Using the data below, return word for word every line from the one holding "from a shared" down to the one holding "Breadth-First Search : 1, 2, 3, 4, 5, 10, 11". Leave pictures out.

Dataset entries
:::

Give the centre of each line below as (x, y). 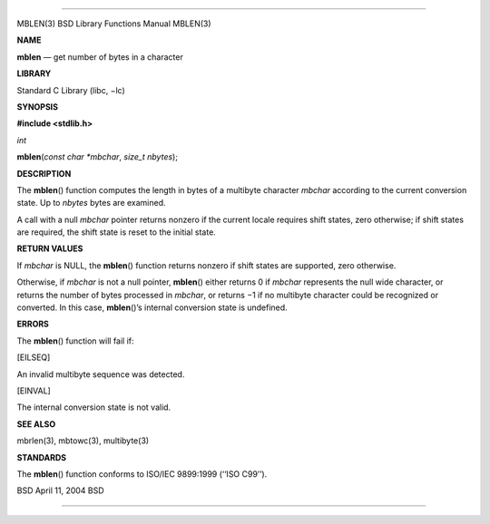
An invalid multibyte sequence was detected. (101, 374)
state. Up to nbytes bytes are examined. (92, 203)
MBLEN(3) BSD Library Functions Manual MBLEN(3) (114, 24)
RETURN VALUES (50, 248)
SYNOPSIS (38, 107)
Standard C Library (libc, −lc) (71, 90)
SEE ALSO (36, 424)
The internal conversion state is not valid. (94, 407)
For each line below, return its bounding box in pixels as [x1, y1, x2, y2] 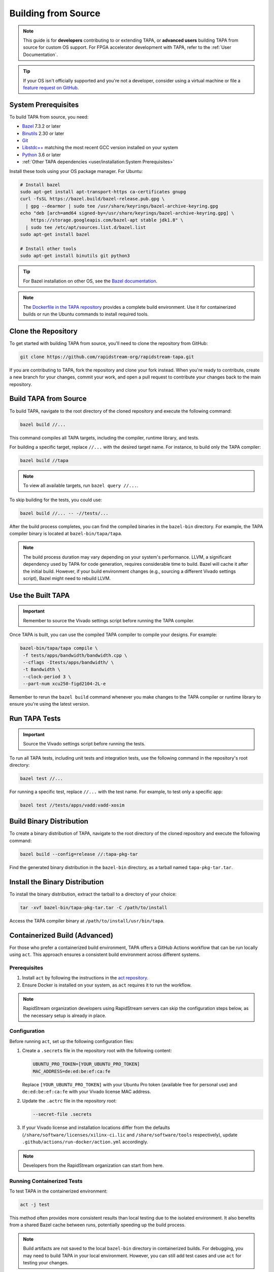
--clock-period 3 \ [23, 674, 71, 679]
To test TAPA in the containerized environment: [9, 1188, 108, 1194]
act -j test [20, 1202, 50, 1208]
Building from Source [9, 8, 101, 19]
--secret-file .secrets [32, 1112, 92, 1117]
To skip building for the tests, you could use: [9, 497, 102, 503]
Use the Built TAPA [9, 591, 70, 600]
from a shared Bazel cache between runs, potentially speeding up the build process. [9, 1222, 186, 1228]
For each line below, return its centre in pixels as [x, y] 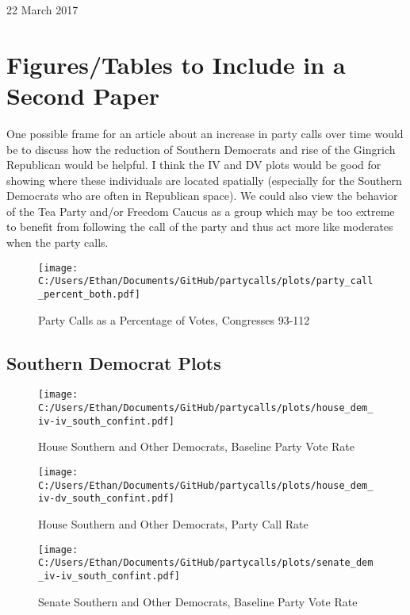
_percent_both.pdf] [89, 294]
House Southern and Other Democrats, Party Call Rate [173, 523]
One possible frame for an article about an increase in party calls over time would [205, 133]
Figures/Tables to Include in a [176, 64]
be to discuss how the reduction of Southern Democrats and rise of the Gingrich [201, 149]
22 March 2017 [42, 10]
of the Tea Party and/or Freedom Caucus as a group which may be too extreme [201, 211]
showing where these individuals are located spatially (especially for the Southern [204, 180]
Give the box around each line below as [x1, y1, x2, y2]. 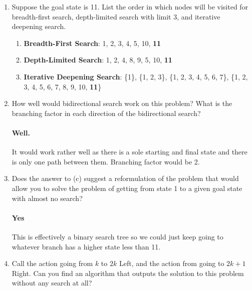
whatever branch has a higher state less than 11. [12, 241, 161, 251]
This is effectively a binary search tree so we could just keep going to [12, 231, 223, 241]
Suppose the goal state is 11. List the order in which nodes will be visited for [12, 1, 248, 11]
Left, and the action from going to [119, 258, 224, 268]
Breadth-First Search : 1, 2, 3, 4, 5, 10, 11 [24, 37, 161, 48]
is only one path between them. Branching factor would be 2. [12, 156, 200, 166]
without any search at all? [12, 277, 92, 288]
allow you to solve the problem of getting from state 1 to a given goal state [12, 182, 242, 193]
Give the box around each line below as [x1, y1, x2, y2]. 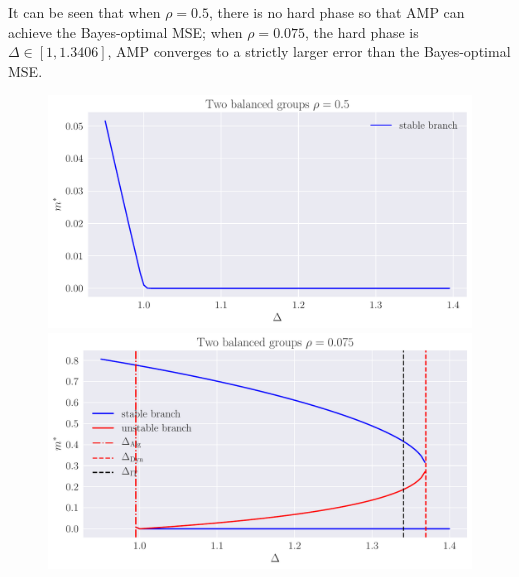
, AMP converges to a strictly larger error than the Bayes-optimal [107, 41, 511, 62]
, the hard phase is [305, 21, 419, 42]
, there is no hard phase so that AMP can [208, 2, 465, 22]
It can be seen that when [8, 2, 161, 22]
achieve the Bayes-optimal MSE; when [8, 21, 243, 42]
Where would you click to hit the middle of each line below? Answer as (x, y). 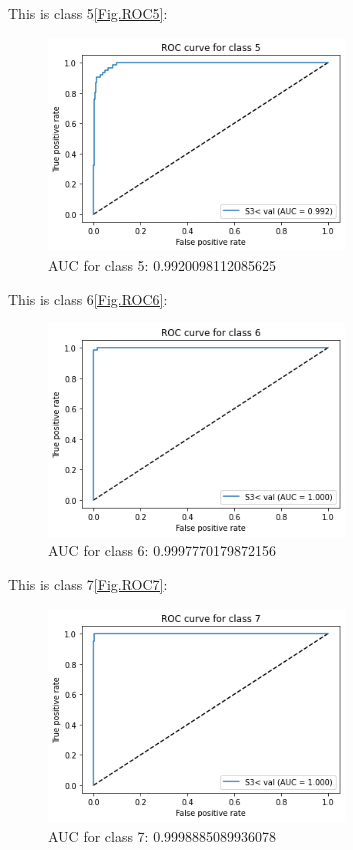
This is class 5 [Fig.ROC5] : (88, 13)
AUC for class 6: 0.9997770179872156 (162, 550)
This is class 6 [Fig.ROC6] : (88, 298)
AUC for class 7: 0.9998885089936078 (162, 836)
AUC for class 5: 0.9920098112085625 (162, 264)
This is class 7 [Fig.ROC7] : (88, 584)
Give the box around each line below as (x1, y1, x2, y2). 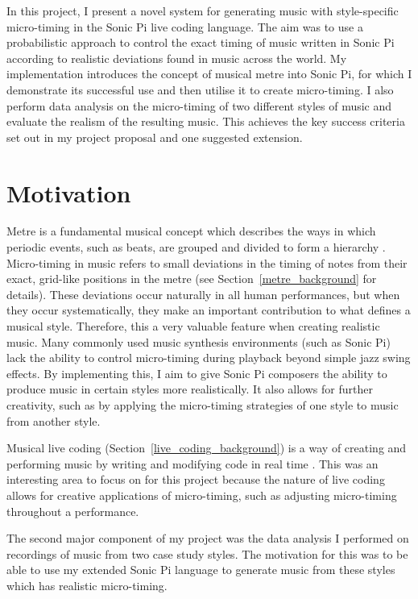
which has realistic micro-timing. (6, 576, 168, 593)
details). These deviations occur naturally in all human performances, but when (6, 285, 400, 302)
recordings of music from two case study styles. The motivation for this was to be (6, 545, 408, 562)
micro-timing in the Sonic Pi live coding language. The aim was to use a (6, 18, 363, 35)
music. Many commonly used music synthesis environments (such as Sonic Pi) (6, 333, 391, 350)
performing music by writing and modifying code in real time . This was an (6, 455, 379, 472)
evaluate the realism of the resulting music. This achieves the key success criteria (6, 113, 405, 130)
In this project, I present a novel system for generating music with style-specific (6, 2, 399, 19)
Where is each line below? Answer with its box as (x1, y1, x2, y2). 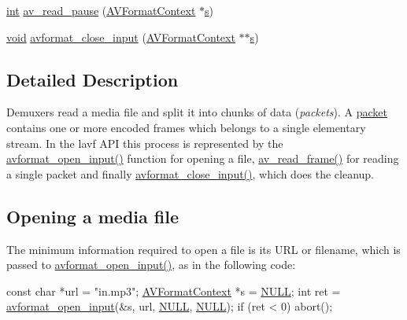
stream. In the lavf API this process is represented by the (6, 134, 283, 151)
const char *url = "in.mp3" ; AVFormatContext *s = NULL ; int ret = (6, 282, 341, 299)
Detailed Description (6, 67, 179, 91)
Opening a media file (6, 204, 179, 228)
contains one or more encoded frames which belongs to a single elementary (6, 119, 366, 135)
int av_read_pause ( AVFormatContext (6, 2, 196, 18)
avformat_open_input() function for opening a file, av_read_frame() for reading (6, 150, 399, 167)
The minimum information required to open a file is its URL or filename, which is (6, 241, 401, 257)
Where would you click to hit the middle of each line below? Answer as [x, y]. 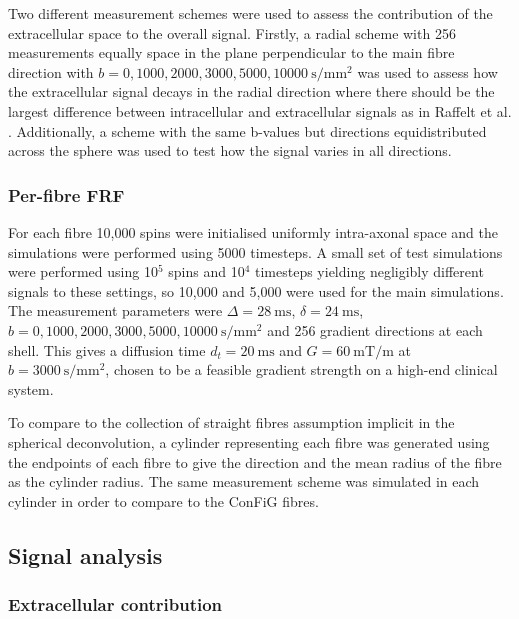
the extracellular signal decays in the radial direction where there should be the [251, 91]
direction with [51, 71]
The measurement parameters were [115, 310]
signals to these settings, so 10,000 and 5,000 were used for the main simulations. [256, 290]
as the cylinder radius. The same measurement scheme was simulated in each [244, 481]
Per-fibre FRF [66, 194]
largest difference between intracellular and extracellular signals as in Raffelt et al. [260, 110]
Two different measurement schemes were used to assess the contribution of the [250, 13]
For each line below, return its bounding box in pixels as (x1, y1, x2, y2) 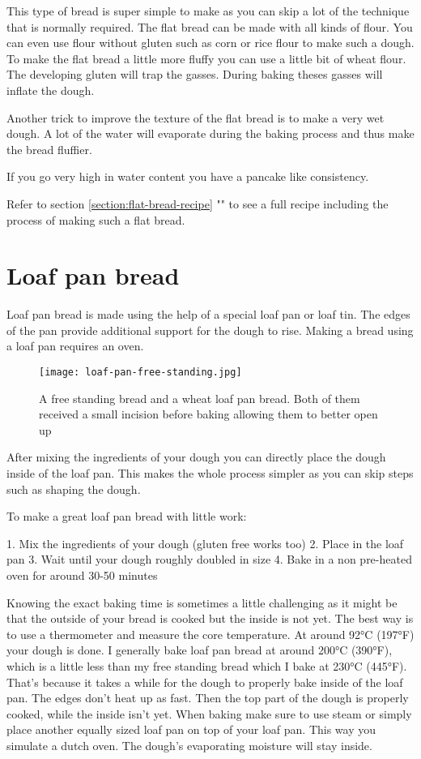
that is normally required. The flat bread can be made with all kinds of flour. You (6, 18, 413, 35)
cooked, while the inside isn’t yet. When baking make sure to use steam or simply (6, 705, 412, 722)
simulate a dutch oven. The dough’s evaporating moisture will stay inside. (6, 736, 372, 753)
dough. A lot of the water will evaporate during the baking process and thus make (6, 125, 415, 142)
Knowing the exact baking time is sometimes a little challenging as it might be (6, 594, 398, 611)
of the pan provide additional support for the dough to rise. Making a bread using (6, 321, 414, 338)
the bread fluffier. (6, 140, 92, 157)
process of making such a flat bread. (6, 211, 185, 228)
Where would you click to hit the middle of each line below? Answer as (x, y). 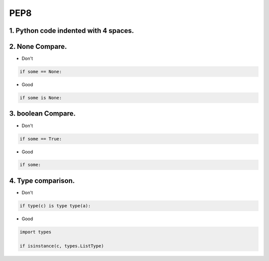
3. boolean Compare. (42, 114)
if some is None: (41, 98)
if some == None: (41, 72)
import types (36, 232)
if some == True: (41, 139)
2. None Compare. (38, 47)
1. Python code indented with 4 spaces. (72, 31)
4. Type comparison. (42, 181)
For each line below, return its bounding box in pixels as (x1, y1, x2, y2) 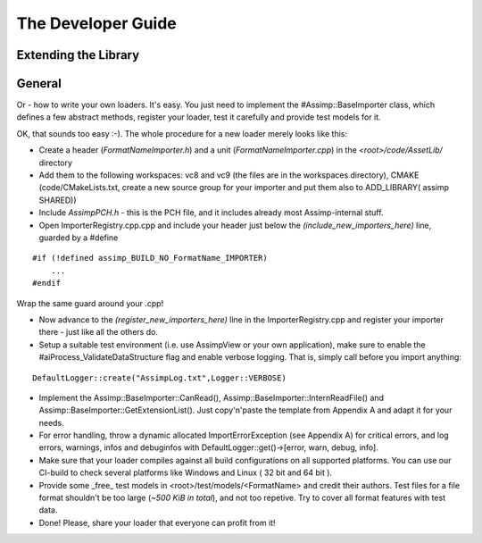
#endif (32, 278, 62, 288)
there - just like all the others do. (38, 327, 158, 338)
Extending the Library (16, 47, 140, 63)
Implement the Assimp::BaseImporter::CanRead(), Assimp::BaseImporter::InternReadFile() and (38, 392, 384, 403)
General (16, 76, 62, 91)
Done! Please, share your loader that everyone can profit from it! (38, 517, 276, 528)
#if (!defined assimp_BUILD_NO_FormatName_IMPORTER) (32, 253, 268, 263)
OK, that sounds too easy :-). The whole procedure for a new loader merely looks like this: (16, 128, 348, 138)
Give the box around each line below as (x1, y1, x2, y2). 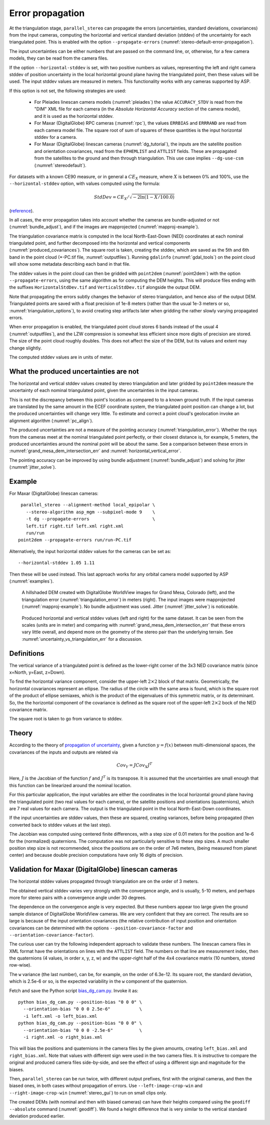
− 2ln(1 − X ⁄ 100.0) (132, 195, 175, 200)
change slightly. (9, 345, 42, 351)
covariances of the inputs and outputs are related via (9, 749, 118, 755)
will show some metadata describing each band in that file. (9, 261, 131, 267)
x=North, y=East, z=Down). (9, 669, 65, 675)
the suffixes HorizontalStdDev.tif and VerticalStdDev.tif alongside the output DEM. (9, 284, 201, 290)
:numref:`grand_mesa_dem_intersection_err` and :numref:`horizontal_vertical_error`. (9, 448, 181, 454)
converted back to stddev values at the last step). (9, 822, 111, 828)

:::

Answer space:
from a shared Bazel cache between runs, potentially speeding up the build process. [9, 1222, 186, 1228]
For each line below, return its centre in pixels as [x, y] 
_percent_both.pdf] [89, 294]
House Southern and Other Democrats, Party Call Rate [173, 523]
One possible frame for an article about an increase in party calls over time would [205, 133]
Figures/Tables to Include in a [176, 64]
be to discuss how the reduction of Southern Democrats and rise of the Gingrich [201, 149]
22 March 2017 [42, 10]
of the Tea Party and/or Freedom Caucus as a group which may be too extreme [201, 211]
showing where these individuals are located spatially (especially for the Southern [204, 180]
Give the box around each line below as [x1, y1, x2, y2]. 
whatever branch has a higher state less than 11. [12, 241, 161, 251]
This is effectively a binary search tree so we could just keep going to [12, 231, 223, 241]
Suppose the goal state is 11. List the order in which nodes will be visited for [12, 1, 248, 11]
Left, and the action from going to [119, 258, 224, 268]
Breadth-First Search : 1, 2, 3, 4, 5, 10, 11 [24, 37, 161, 48]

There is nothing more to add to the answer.